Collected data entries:

§ §

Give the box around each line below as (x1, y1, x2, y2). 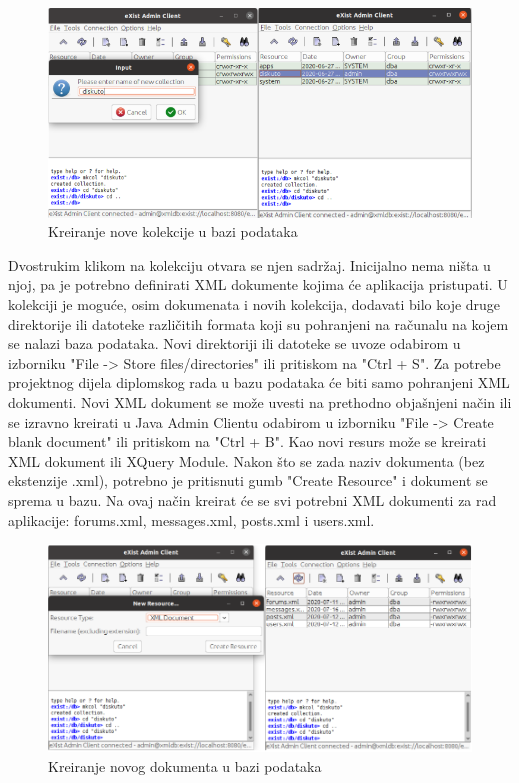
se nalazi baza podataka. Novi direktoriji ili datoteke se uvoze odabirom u (8, 333, 461, 354)
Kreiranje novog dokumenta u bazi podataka (48, 756, 322, 777)
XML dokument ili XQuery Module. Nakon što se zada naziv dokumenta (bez (8, 450, 485, 471)
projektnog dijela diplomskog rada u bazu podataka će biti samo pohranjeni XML (8, 372, 510, 393)
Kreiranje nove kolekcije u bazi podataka (48, 221, 298, 242)
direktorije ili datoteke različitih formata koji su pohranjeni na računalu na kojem (8, 313, 509, 334)
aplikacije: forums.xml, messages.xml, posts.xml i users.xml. (8, 509, 375, 530)
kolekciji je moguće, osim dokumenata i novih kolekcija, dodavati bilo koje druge (8, 293, 501, 314)
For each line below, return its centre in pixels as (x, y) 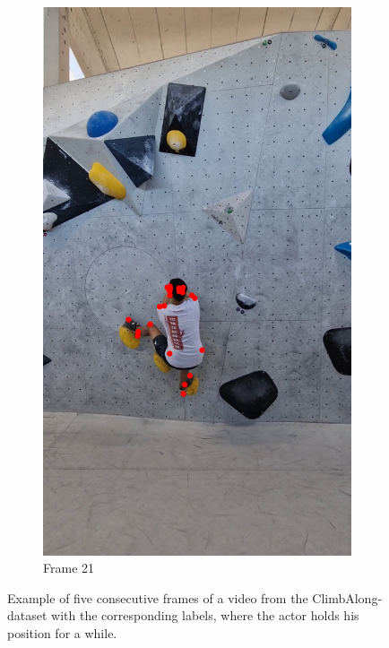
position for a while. (62, 632)
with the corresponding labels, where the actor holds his (205, 615)
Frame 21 (69, 568)
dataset (27, 615)
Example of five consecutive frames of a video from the (158, 597)
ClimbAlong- (347, 597)
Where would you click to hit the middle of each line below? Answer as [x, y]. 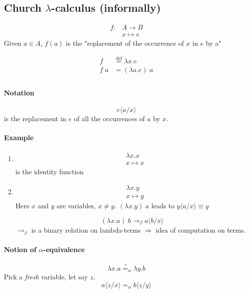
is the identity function [49, 172]
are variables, [76, 206]
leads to [163, 206]
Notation [19, 92]
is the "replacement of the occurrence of [125, 43]
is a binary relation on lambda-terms [86, 230]
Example [19, 137]
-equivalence [64, 249]
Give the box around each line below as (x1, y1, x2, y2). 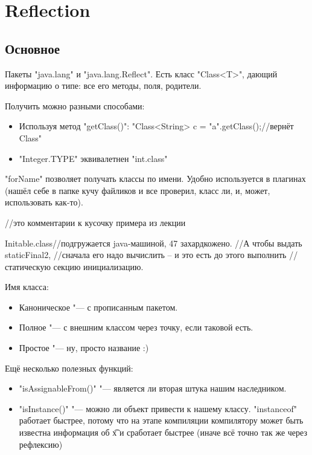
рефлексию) (19, 437, 63, 450)
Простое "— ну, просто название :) (19, 341, 149, 354)
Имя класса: (5, 280, 49, 293)
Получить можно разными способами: (5, 99, 145, 112)
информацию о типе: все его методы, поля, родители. (5, 79, 202, 92)
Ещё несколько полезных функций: (5, 361, 133, 374)
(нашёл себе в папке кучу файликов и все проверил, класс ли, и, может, (5, 184, 270, 196)
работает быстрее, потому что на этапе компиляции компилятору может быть (19, 414, 304, 427)
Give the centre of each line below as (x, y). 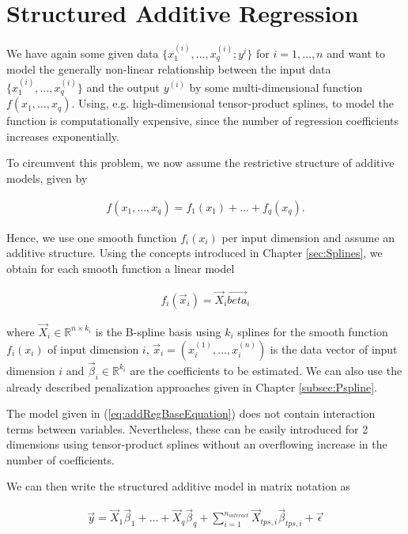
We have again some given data (83, 53)
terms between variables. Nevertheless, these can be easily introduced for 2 (187, 428)
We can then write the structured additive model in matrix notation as (179, 486)
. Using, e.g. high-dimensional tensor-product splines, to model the (233, 103)
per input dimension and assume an (308, 237)
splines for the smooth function (313, 331)
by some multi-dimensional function (276, 87)
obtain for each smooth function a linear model (121, 268)
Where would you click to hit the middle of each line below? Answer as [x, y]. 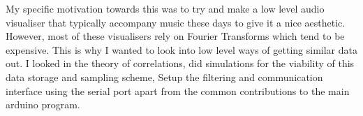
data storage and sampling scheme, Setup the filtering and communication [164, 77]
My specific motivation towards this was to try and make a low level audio [165, 8]
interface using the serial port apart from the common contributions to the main [178, 90]
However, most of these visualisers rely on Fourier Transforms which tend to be [175, 36]
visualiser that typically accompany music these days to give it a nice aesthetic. [176, 22]
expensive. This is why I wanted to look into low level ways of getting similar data [181, 49]
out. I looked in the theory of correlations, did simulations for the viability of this [180, 63]
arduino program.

§ §

__AIM OF THE EXERCISE__. Return every entry above word for word, and include no images.

__ANSWER SPACE__.
Give the box around each line below as (x1, y1, x2, y2). 
se nalazi baza podataka. Novi direktoriji ili datoteke se uvoze odabirom u (8, 333, 461, 354)
Kreiranje novog dokumenta u bazi podataka (48, 756, 322, 777)
XML dokument ili XQuery Module. Nakon što se zada naziv dokumenta (bez (8, 450, 485, 471)
projektnog dijela diplomskog rada u bazu podataka će biti samo pohranjeni XML (8, 372, 510, 393)
Kreiranje nove kolekcije u bazi podataka (48, 221, 298, 242)
direktorije ili datoteke različitih formata koji su pohranjeni na računalu na kojem (8, 313, 509, 334)
aplikacije: forums.xml, messages.xml, posts.xml i users.xml. (8, 509, 375, 530)
kolekciji je moguće, osim dokumenata i novih kolekcija, dodavati bilo koje druge (8, 293, 501, 314)
For each line below, return its centre in pixels as (x, y) 
position for a while. (62, 632)
with the corresponding labels, where the actor holds his (205, 615)
Frame 21 (69, 568)
dataset (27, 615)
Example of five consecutive frames of a video from the (158, 597)
ClimbAlong- (347, 597)
Where would you click to hit the middle of each line below? Answer as [x, y]. 
is the identity function [49, 172]
are variables, [76, 206]
leads to [163, 206]
Notation [19, 92]
is the "replacement of the occurrence of [125, 43]
is a binary relation on lambda-terms [86, 230]
Example [19, 137]
-equivalence [64, 249]
Give the box around each line below as (x1, y1, x2, y2). 
рефлексию) (19, 437, 63, 450)
Простое "— ну, просто название :) (19, 341, 149, 354)
Имя класса: (5, 280, 49, 293)
Получить можно разными способами: (5, 99, 145, 112)
информацию о типе: все его методы, поля, родители. (5, 79, 202, 92)
Ещё несколько полезных функций: (5, 361, 133, 374)
(нашёл себе в папке кучу файликов и все проверил, класс ли, и, может, (5, 184, 270, 196)
работает быстрее, потому что на этапе компиляции компилятору может быть (19, 414, 304, 427)
Give the centre of each line below as (x, y). 
We have again some given data (83, 53)
terms between variables. Nevertheless, these can be easily introduced for 2 (187, 428)
We can then write the structured additive model in matrix notation as (179, 486)
. Using, e.g. high-dimensional tensor-product splines, to model the (233, 103)
per input dimension and assume an (308, 237)
splines for the smooth function (313, 331)
by some multi-dimensional function (276, 87)
obtain for each smooth function a linear model (121, 268)
Where would you click to hit the middle of each line below? Answer as [x, y]. 
data storage and sampling scheme, Setup the filtering and communication [164, 77]
My specific motivation towards this was to try and make a low level audio [165, 8]
interface using the serial port apart from the common contributions to the main [178, 90]
However, most of these visualisers rely on Fourier Transforms which tend to be [175, 36]
visualiser that typically accompany music these days to give it a nice aesthetic. [176, 22]
expensive. This is why I wanted to look into low level ways of getting similar data [181, 49]
out. I looked in the theory of correlations, did simulations for the viability of this [180, 63]
arduino program.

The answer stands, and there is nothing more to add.